With all this public information about worker deaths, federal OSHA decided to cut the allowed beryllium exposure level in half in 1975, just four years after the agency’s creation. But in 1978, Energy Secretary James Schlesinger wrote a public letter to OSHA opposing the new standard, citing "national security" concerns. This was the first time national security was invoked to oppose a new safety and health standard.

The Kawecki Berylco plant in Hazelton, Pa., where OCAW members had fought valiantly to protect their health and lives, halted beryllium production in 1979 and closed soon after. This left only one company in the U.S., Brush Wellman, making beryllium for military and civilian needs.

Federal officials panicked and by June 1979 made a secret deal with Brush Wellman.

Never informed but aware of the powerful forces against its proposal, OSHA in the 1980s abandoned its effort to lower the exposure standard. OSHA also largely abandoned its inspections. During the past 20 years, while workers were dying, OSHA conducted only one full inspection of the Elmore plant, the Blade reports. Yet even company officials admit that over the years they have never fully reached compliance with the current OSHA standard, allowing workers to be overexposed. The company has never been fined.

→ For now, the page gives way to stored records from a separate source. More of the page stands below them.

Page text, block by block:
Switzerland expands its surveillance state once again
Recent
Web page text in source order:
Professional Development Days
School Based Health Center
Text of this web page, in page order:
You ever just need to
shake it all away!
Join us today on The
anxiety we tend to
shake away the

Today, workers continue to die of exposure in Brush Wellman plants. Mary Miller died at age 68 after a 30-year battle with beryllium disease; she had worked in the Luckey plant for four years in the 1950s as a secretary. Butch Lemke from Elmore has been on oxygen for the past 15 years. "If they had told me I’d end up hooked up to an oxygen tank my whole life I would have run away from the damn place," he told reporter Sam Roe.

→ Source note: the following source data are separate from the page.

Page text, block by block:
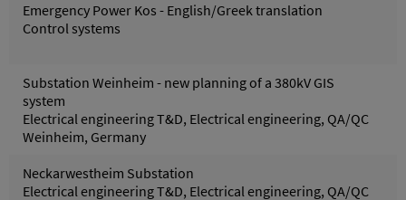
Emergency Power Kos - English/Greek translation
Control systems
Substation Weinheim - new planning of a 380kV GIS
system
Electrical engineering T&D, Electrical engineering, QA/QC
Weinheim, Germany
Neckarwestheim Substation
Electrical engineering T&D, Electrical engineering, QA/QC
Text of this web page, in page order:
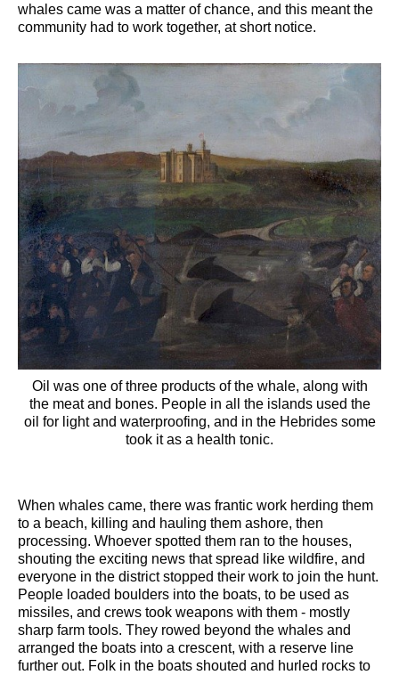
whales came was a matter of chance, and this meant the
community had to work together, at short notice.
Oil was one of three products of the whale, along with
the meat and bones. People in all the islands used the
oil for light and waterproofing, and in the Hebrides some
took it as a health tonic.
When whales came, there was frantic work herding them
to a beach, killing and hauling them ashore, then
processing. Whoever spotted them ran to the houses,
shouting the exciting news that spread like wildfire, and
everyone in the district stopped their work to join the hunt.
People loaded boulders into the boats, to be used as
missiles, and crews took weapons with them - mostly
sharp farm tools. They rowed beyond the whales and
arranged the boats into a crescent, with a reserve line
further out. Folk in the boats shouted and hurled rocks to

What can we do to fight for the living? We should demand:

  1. A Congressional inquiry on why U.S. government officials made their secret decision to support Brush Wellman and harm its workers.

  2. That OSHA enact an emergency beryllium standard based on what we already know about the dangers of this metal. Meanwhile, OSHA needs to enforce its current standard strictly.

  3. That NIOSH conduct a study of the current commercial uses of beryllium, especially beryllium-copper. This alloy is used in golf clubs, computer equipment and car airbags. Who is cutting and machining this metal? Are they overexposed? Are they aware of the dangers of even a small amount of beryllium exposure? An immediate survey of alloy uses and who might be exposed is urgently needed.